The dialogue between Tyra and Sean is ominous. A mysterious charm draws her to Sharpeville, and she runs into Siya, whom she feels she has met in another life. “Looking for something to scratch the itch,” as Sean would say in this scene, is an indication that Tyra’s mission here is neither as a journalist to probe long ago incident that occurred in Sharpeville, nor enjoys shooting images of people on camera, the way her father shot the residents of the village with live bullets. She feels like she is a part of this village and the river, in some mysterious way.

“I missed out on all the actions that made this place famous.” Tyler divulged at some point. Tyler was born in Cape Town shortly after the 1960 massacre. Siya directs Tyra to the river where the grandmother is waiting for her. Is Tyra invited to the river as a sacrificial lamb to atone for her father’s actions in Sharpeville as a cop? According to the exchange between Sean and Tyra, Tyra has an “itch” she wants to get rid of, hence her trip to the Transvaal.

Tyra mysteriously befriends Siya: She takes up her unrelenting camera, click-click-click all over the town, and stops immediately as she clicks on Siya’s face, as if she has found in her quest, her Holy Grail. Tyra immediately hires Siya as her personal tour guide. The friendship grows into a lesbian relationship. Siya seemingly welcomes the affair, since after their body grinding, nose to nose, breast-to-breast, butt to butt dance scene, at the club. If it wasn’t for Tshepo’s timely intervention, they were about to go down on each other right here on the dance floor.

Siya has an abusive, arm-twisting, rough-rider type of boyfriend who only shows up to give Siya a hot doggystyle sex and goes his way. But Tshepo (Senso Radebe) is one of those young vigilantes who have not quite forgotten the evils that White men (police) meted out to his people, and he swore many times to avenge. He roves around town, with his younger brother in tow, like some evil spirits. Tshepo easily gets offended when Tyra crosses him by proposing to take Siya away from him and take her to Cape Town. It’s like adding salt to someone’s long night bruised ass.  “First they came with guns to shoot our people, now they are shooting us with their cameras,” Tshepo laments at one point. And he gets menacingly angry with Tyler.

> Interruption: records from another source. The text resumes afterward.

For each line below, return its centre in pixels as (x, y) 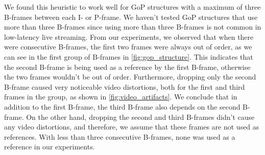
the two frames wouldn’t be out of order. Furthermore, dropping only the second (130, 77)
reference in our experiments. (50, 147)
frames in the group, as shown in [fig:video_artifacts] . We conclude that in (121, 97)
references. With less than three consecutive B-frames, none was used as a (120, 136)
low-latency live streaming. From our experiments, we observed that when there (129, 36)
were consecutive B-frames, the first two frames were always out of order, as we (128, 47)
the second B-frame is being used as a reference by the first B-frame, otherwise (127, 67)
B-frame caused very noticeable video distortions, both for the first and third (125, 86)
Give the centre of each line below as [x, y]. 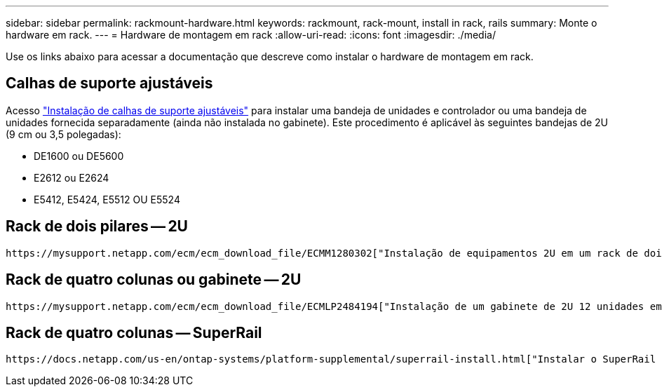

Siya directs Tyler to go to the river. That’s where Tshepo and his brother catch Tyra and Siya locked in a smothering kiss. Tshepo whisks Tyler’s arm away from around Siya and holds Tyler in a chokehold, gives her an overdose of shots, and lets her drop lifeless in the trampled grass (they had trampled all over the grass in the scuffle). Let her fall into a coma in the veld, then his brother takes Tyra to the bank of the river and submerges her in it.

The Vaal River is practically the lifeblood of the Vaal Triangle. It plays an omniscient role in the stories of Gogo, Siya, and Tyler, in a spiritual way—the body of the water of the Vaal River, which has always been there since the beginning of time, shall always be there. It is an essential character in Jewel, full to the brink of the banks, and the dull sound of it gliding down, majestically, in its stillness. In essence, fearful. I’m still pondering the writers’ use of the black snake in the river. That could be added to the mystique and riddle of Jewel. Imagine the short exchange between Siya and Tyler by the river.

Siya, “Was he a teacher? Your father?”

“No, a Cop.”

“I can see why you come here.” (scoffs) “Why?”

Tyler (V.O.) “The river. Always flowing in one direction. A bit like time just moving ahead, taking you with it to where you need to be.”